Below are the records; give the number of lines in them that include the word "Ratio", and nothing more.
==== MATERIAL PROVIDED ====
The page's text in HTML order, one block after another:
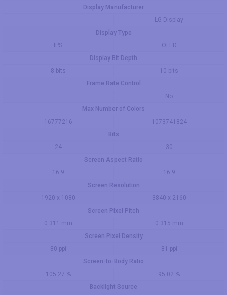
Display Manufacturer
LG Display
Display Type
IPS
OLED
Display Bit Depth
8 bits
10 bits
Frame Rate Control
No
Max Number of Colors
16777216
1073741824
Bits
24
30
Screen Aspect Ratio
16:9
16:9
Screen Resolution
1920 x 1080
3840 x 2160
Screen Pixel Pitch
0.311 mm
0.315 mm
Screen Pixel Density
80 ppi
81 ppi
Screen-to-Body Ratio
105.27 %
95.02 %
Backlight Source
====
* RESPONSE TO THIS EXERCISE
2